## Activity
Where does the string "Secretariat" occur in the records below? Copy every line that holds it.
(Data to process begins)
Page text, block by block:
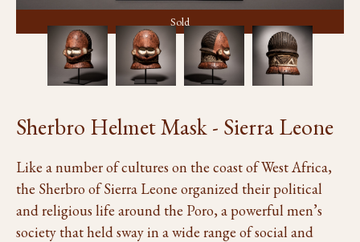
Sherbro Helmet Mask - Sierra Leone
Like a number of cultures on the coast of West Africa,
the Sherbro of Sierra Leone organized their political
and religious life around the Poro, a powerful men’s
society that held sway in a wide range of social and
Sold
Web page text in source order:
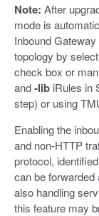
Note: After
mode is
Inbound
topology by
check box or
and-lib iRules in
step) or using
Enabling the
and non-HTTP
protocol,
can be forwarded
also handling
this feature may
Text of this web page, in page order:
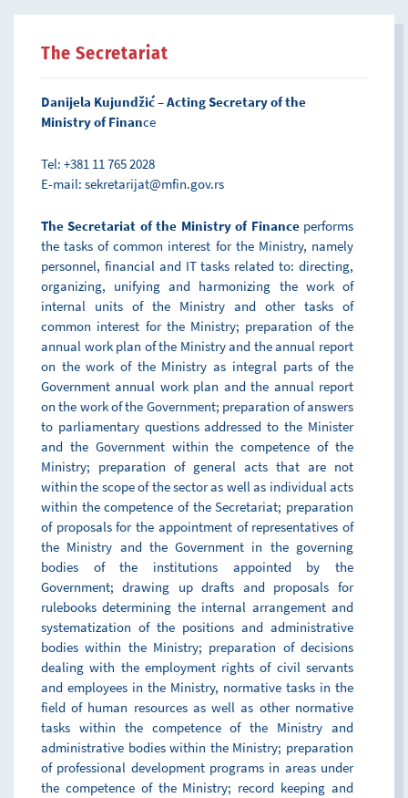
The Secretariat
Danijela Kujundžić – Acting Secretary of the
Ministry of Finance
Tel: +381 11 765 2028
E-mail: sekretarijat@mfin.gov.rs
The Secretariat of the Ministry of Financeperforms
the tasks of common interest for the Ministry, namely
personnel, financial and IT tasks related to: directing,
organizing, unifying and harmonizing the work of
internal units of the Ministry and other tasks of
common interest for the Ministry; preparation of the
annual work plan of the Ministry and the annual report
on the work of the Ministry as integral parts of the
Government annual work plan and the annual report
on the work of the Government; preparation of answers
to parliamentary questions addressed to the Minister
and the Government within the competence of the
Ministry; preparation of general acts that are not
within the scope of the sector as well as individual acts
within the competence of the Secretariat; preparation
of proposals for the appointment of representatives of
the Ministry and the Government in the governing
bodies of the institutions appointed by the
Government; drawing up drafts and proposals for
rulebooks determining the internal arrangement and
systematization of the positions and administrative
bodies within the Ministry; preparation of decisions
dealing with the employment rights of civil servants
and employees in the Ministry, normative tasks in the
field of human resources as well as other normative
tasks within the competence of the Ministry and
administrative bodies within the Ministry; preparation
of professional development programs in areas under
the competence of the Ministry; record keeping and
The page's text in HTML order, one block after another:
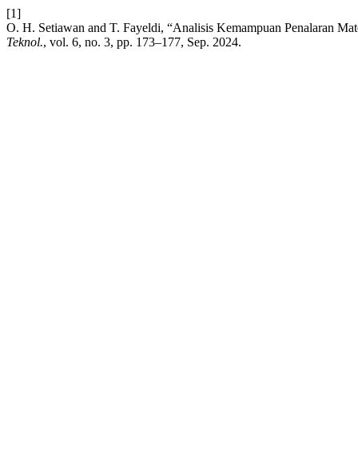
[1]
O. H. Setiawan and T. Fayeldi, “Analisis Kemampuan Penalaran
Teknol., vol. 6, no. 3, pp. 173–177, Sep. 2024.
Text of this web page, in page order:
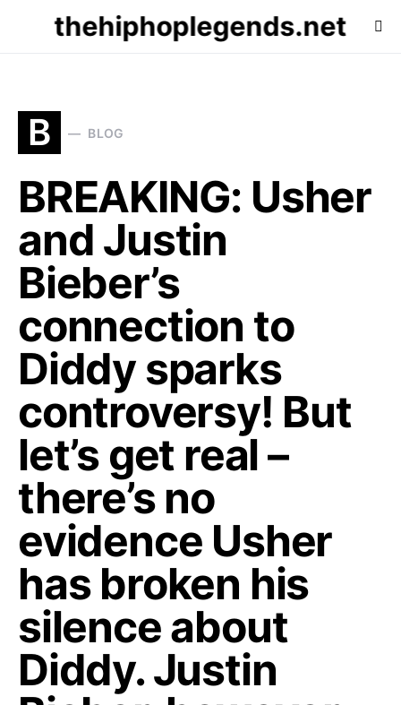
thehiphoplegends.net
B BLOG
BREAKING: Usher
and Justin
Bieber’s
connection to
Diddy sparks
controversy! But
let’s get real –
there’s no
evidence Usher
has broken his
silence about
Diddy. Justin
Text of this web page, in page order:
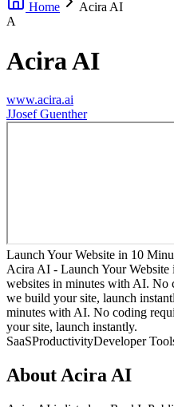
Home
Acira AI
A
Acira AI
www.acira.ai
JJosef Guenther
Launch Your Website in 10
Acira AI - Launch Your Website
websites in minutes with AI. No
we build your site, launch
minutes with AI. No coding
your site, launch instantly.
SaaSProductivityDeveloper
About Acira AI
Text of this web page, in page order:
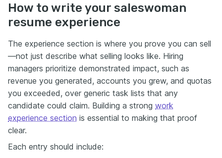
How to write your saleswoman
resume experience
The experience section is where you prove you can sell
—not just describe what selling looks like. Hiring
managers prioritize demonstrated impact, such as
revenue you generated, accounts you grew, and quotas
you exceeded, over generic task lists that any
candidate could claim. Building a strong work
experience section is essential to making that proof
clear.
Each entry should include:
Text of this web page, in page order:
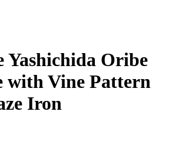
Yashichida Oribe
with Vine Pattern
Iron
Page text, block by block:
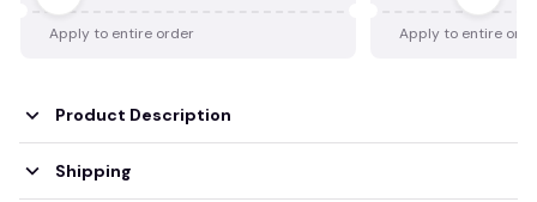
Apply to entire order Apply to entire
Product Description
Shipping
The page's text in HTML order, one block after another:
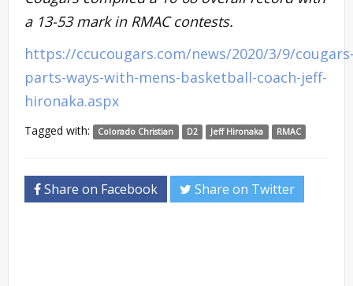
a 13-53 mark in RMAC contests.
https://ccucougars.com/news/2020/3/9/
parts-ways-with-mens-basketball-coach-jeff-
hironaka.aspx
Tagged with: Colorado Christian D2 Jeff Hironaka RMAC
Share on Facebook Share on Twitter
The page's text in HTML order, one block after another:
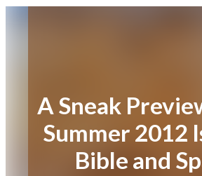
A Sneak
Summer 2012
Bible and
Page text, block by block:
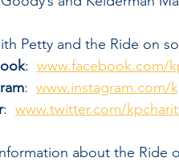
Petty and the Ride on
: www.facebook.com/
: www.instagram.com/
: www.twitter.com/
about the Ride
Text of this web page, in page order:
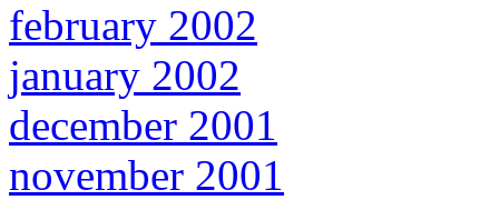
february 2002
january 2002
december 2001
november 2001
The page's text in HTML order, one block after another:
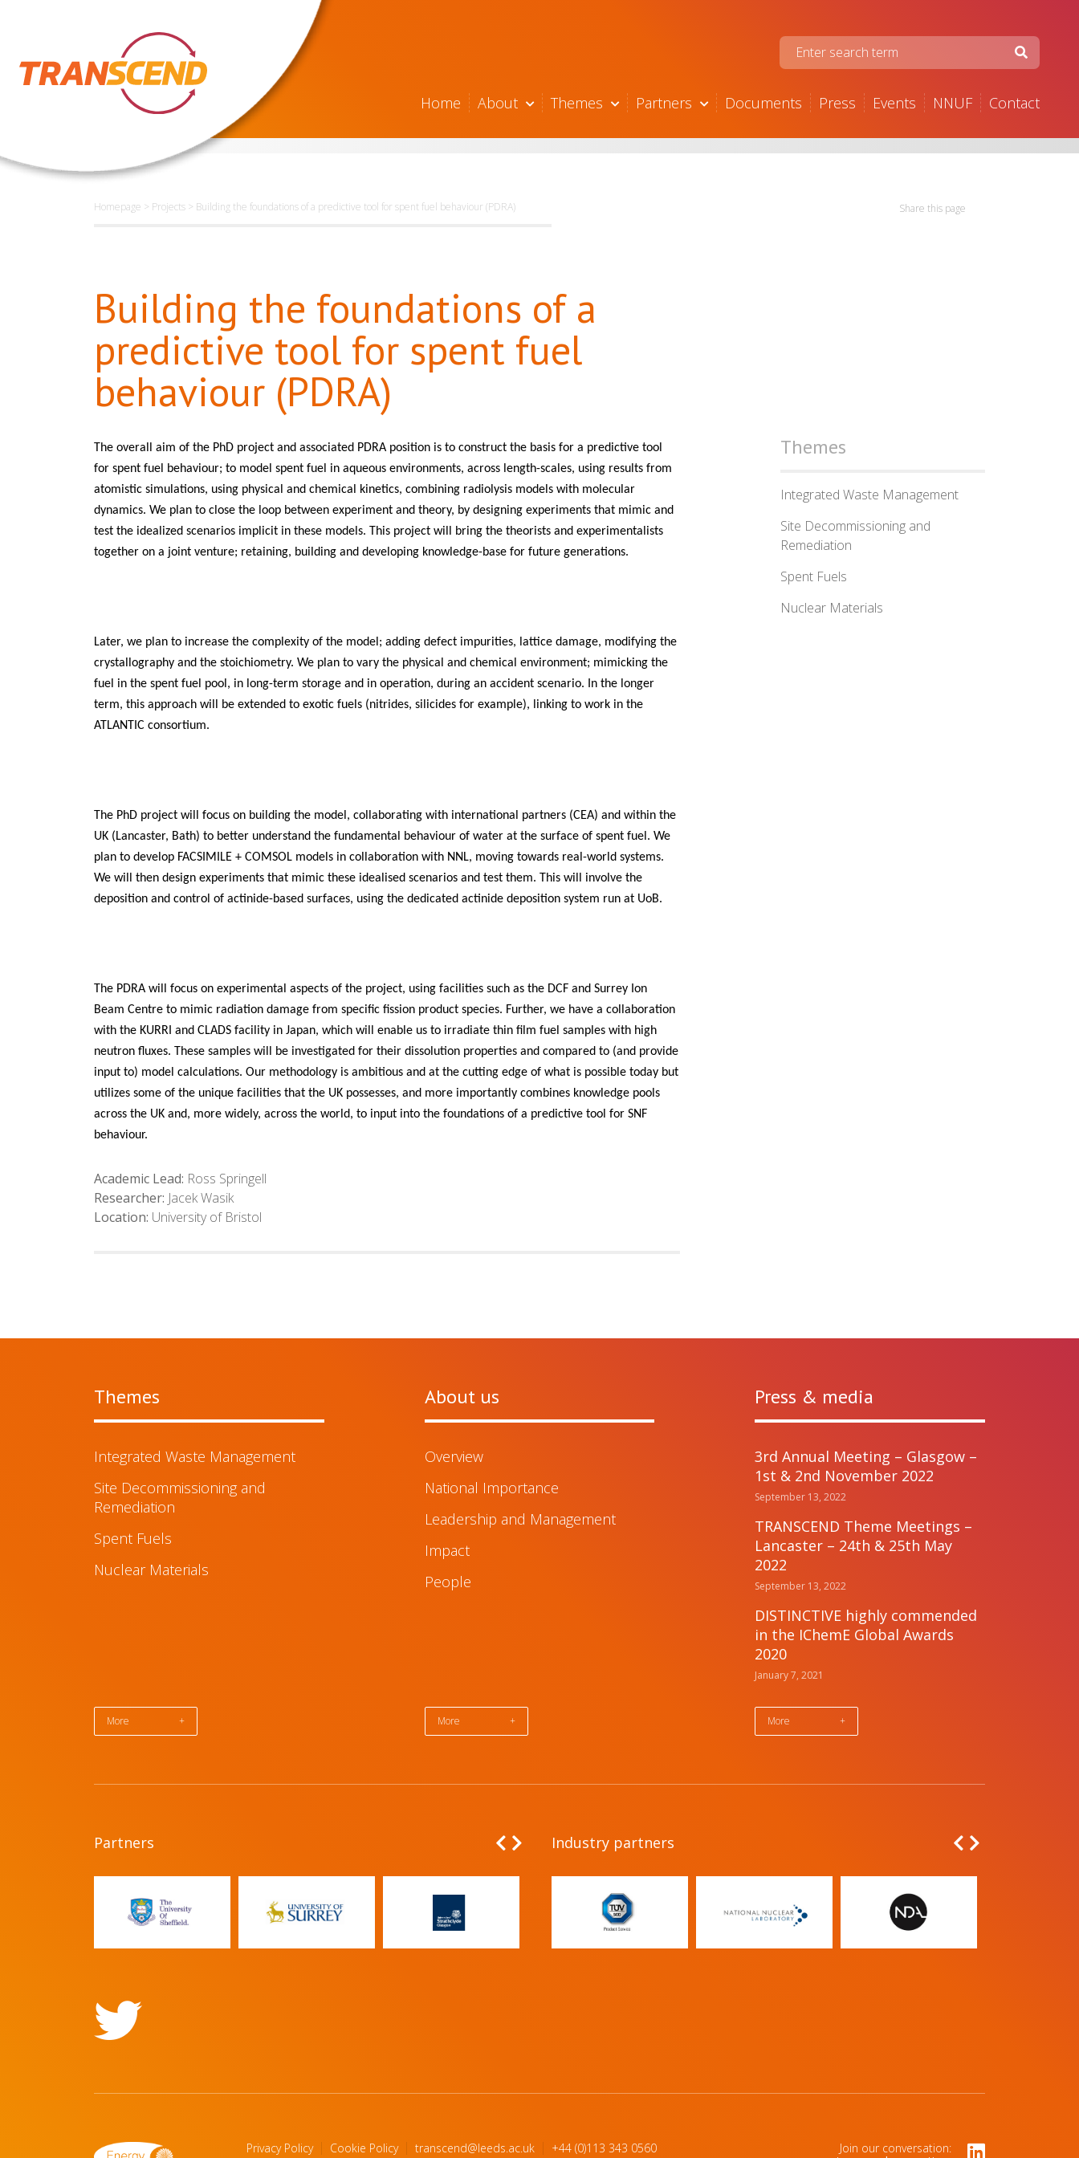
Home About Themes Partners Documents Press Events NNUF Contact
Homepage > Projects > Building the foundations of a predictive tool for spent fuel behaviour (PDRA) Share this page
Building the foundations of a
predictive tool for spent fuel
behaviour (PDRA)
The overall aim of the PhD project and associated PDRA position is to construct the basis for a predictive tool
for spent fuel behaviour; to model spent fuel in aqueous environments, across length-scales, using results from
atomistic simulations, using physical and chemical kinetics, combining radiolysis models with molecular
dynamics. We plan to close the loop between experiment and theory, by designing experiments that mimic and
test the idealized scenarios implicit in these models. This project will bring the theorists and experimentalists
together on a joint venture; retaining, building and developing knowledge-base for future generations.
Later, we plan to increase the complexity of the model; adding defect impurities, lattice damage, modifying the
crystallography and the stoichiometry. We plan to vary the physical and chemical environment; mimicking the
fuel in the spent fuel pool, in long-term storage and in operation, during an accident scenario. In the longer
term, this approach will be extended to exotic fuels (nitrides, silicides for example), linking to work in the
ATLANTIC consortium.
The PhD project will focus on building the model, collaborating with international partners (CEA) and within the
UK (Lancaster, Bath) to better understand the fundamental behaviour of water at the surface of spent fuel. We
plan to develop FACSIMILE + COMSOL models in collaboration with NNL, moving towards real-world systems.
We will then design experiments that mimic these idealised scenarios and test them. This will involve the
deposition and control of actinide-based surfaces, using the dedicated actinide deposition system run at UoB.
The PDRA will focus on experimental aspects of the project, using facilities such as the DCF and Surrey Ion
Beam Centre to mimic radiation damage from specific fission product species. Further, we have a collaboration
with the KURRI and CLADS facility in Japan, which will enable us to irradiate thin film fuel samples with high
neutron fluxes. These samples will be investigated for their dissolution properties and compared to (and provide
input to) model calculations. Our methodology is ambitious and at the cutting edge of what is possible today but
utilizes some of the unique facilities that the UK possesses, and more importantly combines knowledge pools
across the UK and, more widely, across the world, to input into the foundations of a predictive tool for SNF
behaviour.
Academic Lead: Ross Springell
Researcher: Jacek Wasik
Location: University of Bristol
Themes
Integrated Waste Management
Site Decommissioning and
Remediation
Spent Fuels
Nuclear Materials
Themes
Integrated Waste Management
Site Decommissioning and
Remediation
Spent Fuels
Nuclear Materials
More +
About us
Overview
National Importance
Leadership and Management
Impact
People
More +
Press & media
3rd Annual Meeting – Glasgow –
1st & 2nd November 2022
September 13, 2022
TRANSCEND Theme Meetings –
Lancaster – 24th & 25th May
2022
September 13, 2022
DISTINCTIVE highly commended
in the IChemE Global Awards
2020
January 7, 2021
More +
Partners Industry partners
Privacy Policy Cookie Policy transcend@leeds.ac.uk +44 (0)113 343 0560
Join our conversation:
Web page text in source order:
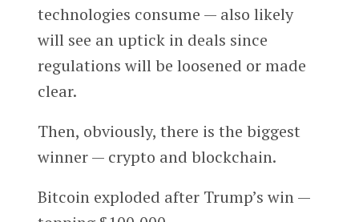
technologies consume — also likely
will see an uptick in deals since
regulations will be loosened or made
clear.
Then, obviously, there is the biggest
winner — crypto and blockchain.
Bitcoin exploded after Trump’s win —
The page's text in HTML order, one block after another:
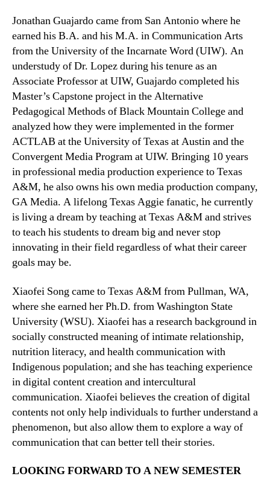
Jonathan Guajardo came from San Antonio where he
earned his B.A. and his M.A. in Communication Arts
from the University of the Incarnate Word (UIW). An
understudy of Dr. Lopez during his tenure as an
Associate Professor at UIW, Guajardo completed his
Master’s Capstone project in the Alternative
Pedagogical Methods of Black Mountain College and
analyzed how they were implemented in the former
ACTLAB at the University of Texas at Austin and the
Convergent Media Program at UIW. Bringing 10 years
in professional media production experience to Texas
A&M, he also owns his own media production company,
GA Media. A lifelong Texas Aggie fanatic, he currently
is living a dream by teaching at Texas A&M and strives
to teach his students to dream big and never stop
innovating in their field regardless of what their career
goals may be.
Xiaofei Song came to Texas A&M from Pullman, WA,
where she earned her Ph.D. from Washington State
University (WSU). Xiaofei has a research background in
socially constructed meaning of intimate relationship,
nutrition literacy, and health communication with
Indigenous population; and she has teaching experience
in digital content creation and intercultural
communication. Xiaofei believes the creation of digital
contents not only help individuals to further understand a
phenomenon, but also allow them to explore a way of
communication that can better tell their stories.
LOOKING FORWARD TO A NEW SEMESTER
(Data to process ends)
## Task result
The Secretariat
The Secretariat of the Ministry of Financeperforms
within the competence of the Secretariat; preparation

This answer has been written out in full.